Cautionary Tales of Yes

“Twenty years from now you will be more disappointed by the things you didn’t do than by the ones you did. So throw off the bowlines. Sail away from safe harbors. Catch the trade winds in your sails. Explore. Dream. Discover.” 

~ Mark Twain

Part of the reason I stopped saying “yes” so much is that I got bitten a few times. Quite a few times, actually.

Like the time I said yes to loaning a friend of mine several hundreds of dollars when she was in a tight spot. Can you see where this is going? You got it — not only did she not repay the entire loan, but she proceeded to purchase really great outfits and wear them in my presence, prompting me to say, “Hey, great outfit!” when what I really meant was “Hey, where’s my money?”

Then there was the time I said “yes” to dating a guy just because he was British. Sure, he was cute and the son of a British High Commissioner at the time. And let’s face it: anything said with a British accent tends to sound absolutely brilliant. On the other hand, he was a) much younger than me b) we appeared to have only windsurfing in common (how we met) and c) he had a habit of hitting on other (older) women when we were together. As much as I loved hearing him pronounce my name with that jaunty lilt in his voice, it just couldn’t make up for the fact that I was wasting valuable time. But that ACCENT! Naturally, I had to say yes — right?

But probably the biggest “yes” I regret saying came when I was offered my dream job three hours from the city where my new husband and I were currently living and working. I’d been freelancing for the national home magazine for a couple of years, and my work and story ideas were always met with high praise from the magazine’s publisher.

So when the publisher called to offer my (without interview) the job as  editor, I jumped at the chance. Here was my “big break”, I thought to myself — a chance to take a tired publication from blah to BOLD! An opportunity to make a name for myself in the publishing world. A chance to build a lifestyle brand to rival all others.

And so, my husband and I sold our new home that we had owned for less than a year, left the city where I had grown up and where all my friends and family lived, and moved to a community where we knew no one and the only available job for my university-educated husband was a low-paying position at a local retailer.

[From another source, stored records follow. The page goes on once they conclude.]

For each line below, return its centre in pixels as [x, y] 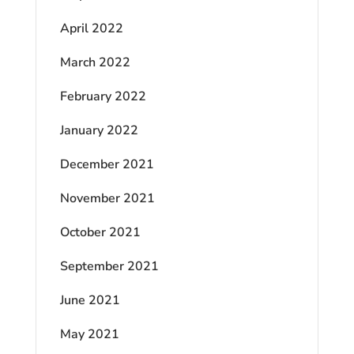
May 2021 [89, 334]
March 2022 [95, 62]
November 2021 [107, 198]
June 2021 [90, 300]
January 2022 [99, 130]
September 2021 [109, 266]
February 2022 [103, 96]
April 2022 [91, 28]
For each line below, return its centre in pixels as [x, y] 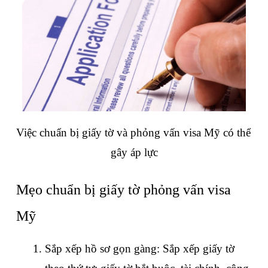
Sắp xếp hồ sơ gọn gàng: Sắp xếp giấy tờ [140, 248]
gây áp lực [134, 152]
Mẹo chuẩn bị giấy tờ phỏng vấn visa [124, 189]
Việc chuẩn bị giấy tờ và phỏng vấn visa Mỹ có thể [133, 132]
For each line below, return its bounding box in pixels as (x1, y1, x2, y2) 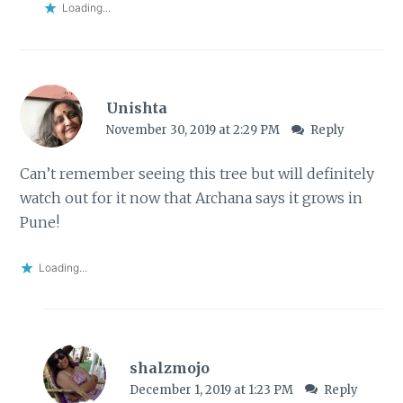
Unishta (105, 99, 167, 117)
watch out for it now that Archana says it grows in (20, 189, 363, 208)
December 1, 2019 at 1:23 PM (129, 381, 296, 398)
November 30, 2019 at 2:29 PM (105, 122, 282, 138)
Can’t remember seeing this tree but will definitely (20, 165, 375, 184)
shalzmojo (129, 358, 210, 377)
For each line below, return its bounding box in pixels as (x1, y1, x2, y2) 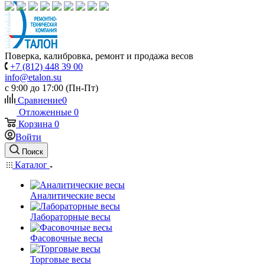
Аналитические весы (30, 190, 115, 201)
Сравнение (18, 95, 62, 105)
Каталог (12, 160, 50, 170)
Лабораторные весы (30, 212, 111, 222)
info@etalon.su (5, 72, 62, 82)
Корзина (18, 119, 52, 129)
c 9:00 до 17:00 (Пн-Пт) (5, 83, 98, 93)
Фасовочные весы (30, 233, 103, 243)
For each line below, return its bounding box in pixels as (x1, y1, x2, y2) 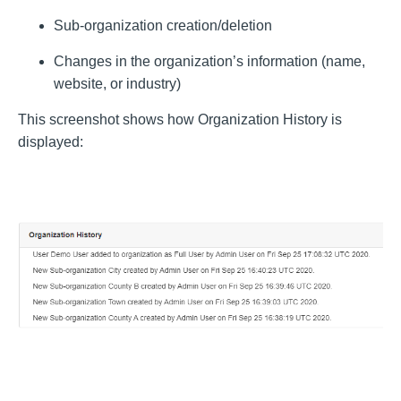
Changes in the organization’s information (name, (54, 53, 365, 69)
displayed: (18, 133, 83, 149)
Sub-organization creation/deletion (54, 17, 272, 33)
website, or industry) (54, 75, 181, 91)
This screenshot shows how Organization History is (18, 111, 342, 127)
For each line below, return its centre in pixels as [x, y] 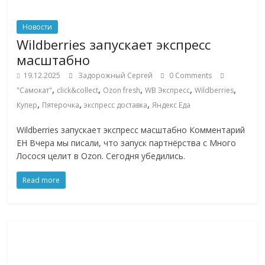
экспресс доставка [116, 105]
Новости [38, 27]
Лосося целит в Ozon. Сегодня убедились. [101, 156]
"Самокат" [35, 90]
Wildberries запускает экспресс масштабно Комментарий [131, 130]
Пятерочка [61, 105]
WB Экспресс [168, 90]
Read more [41, 180]
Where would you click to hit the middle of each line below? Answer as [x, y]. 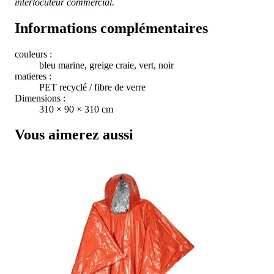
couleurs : [33, 54]
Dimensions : [40, 98]
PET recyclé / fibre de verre [92, 87]
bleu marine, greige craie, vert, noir [106, 65]
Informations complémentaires [111, 28]
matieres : [33, 76]
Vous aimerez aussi [74, 135]
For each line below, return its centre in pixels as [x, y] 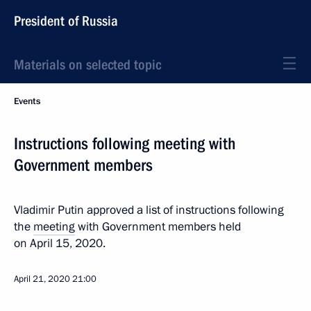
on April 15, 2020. [60, 243]
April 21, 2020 [42, 279]
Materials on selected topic [87, 65]
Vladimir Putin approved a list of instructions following [149, 210]
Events [27, 101]
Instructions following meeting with [125, 144]
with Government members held [158, 227]
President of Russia [66, 21]
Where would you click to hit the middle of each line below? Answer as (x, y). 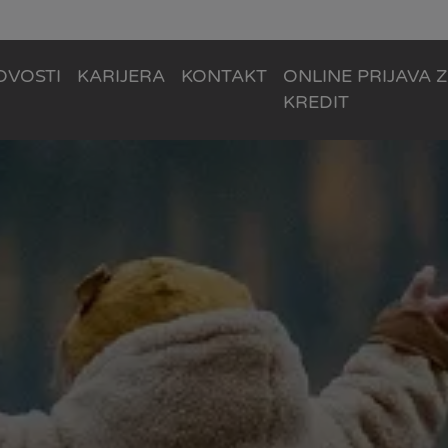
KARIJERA (121, 76)
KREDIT (316, 102)
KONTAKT (224, 76)

The first day I walked into the publishing office, I noticed the posture of the employees who worked there. Very few of them actually walked with their heads held high and their shoulders back. Instead, they slumped at their desks, trudged through the hallways, and grunted rather than conversed.

Within three months, I was one of them.

My new boss, it turned out, was a conniving, backstabbing creature living with a mountain of insecurities. The very writing she had praised so highly only months before was now ripped apart along with my ego and self-esteem. Even though I was working 12-hour days, my work was never good enough and my story ideas “uninspired”. Day and night, I met with arti editors, photographers, writers and sales staff. I travelled constantly, covering stories on beautiful, old homes and their lovely owners. But no amount of work I did was ever good enough.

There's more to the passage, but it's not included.